WHAT IS BEING ASKED:
Each record that follows is to be duplicated exactly, though its pictures are not.

RECORDED INFORMATION:
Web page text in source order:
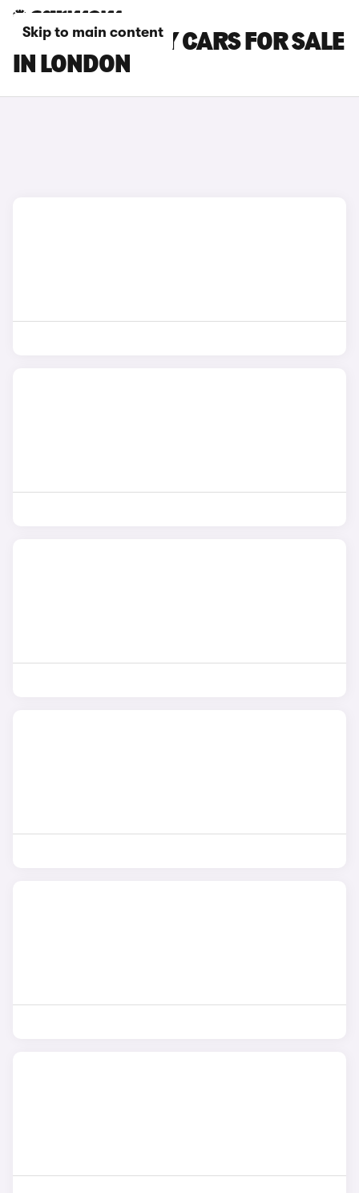
Skip to main content
CITROEN RELAY CARS FOR SALE
IN LONDON
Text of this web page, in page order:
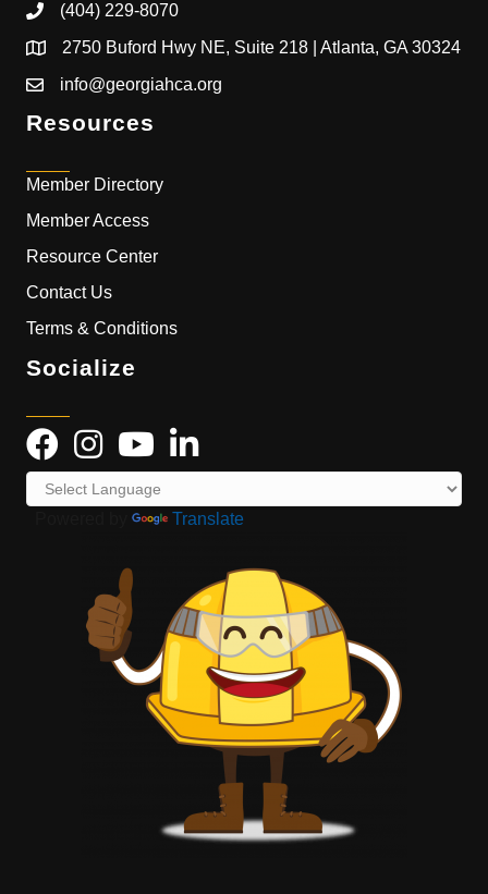
(404) 229-8070
2750 Buford Hwy NE, Suite 218 | Atlanta, GA 30324
info@georgiahca.org
Resources
Member Directory
Member Access
Resource Center
Contact Us
Terms & Conditions
Socialize
Translate

WRITTEN SOLUTION:
Web page text in source order:
Skip to main content
CITROEN RELAY CARS FOR SALE
IN LONDON
Text of this web page, in page order:
(404) 229-8070
2750 Buford Hwy NE, Suite 218 | Atlanta, GA 30324
info@georgiahca.org
Resources
Member Directory
Member Access
Resource Center
Contact Us
Terms & Conditions
Socialize
Translate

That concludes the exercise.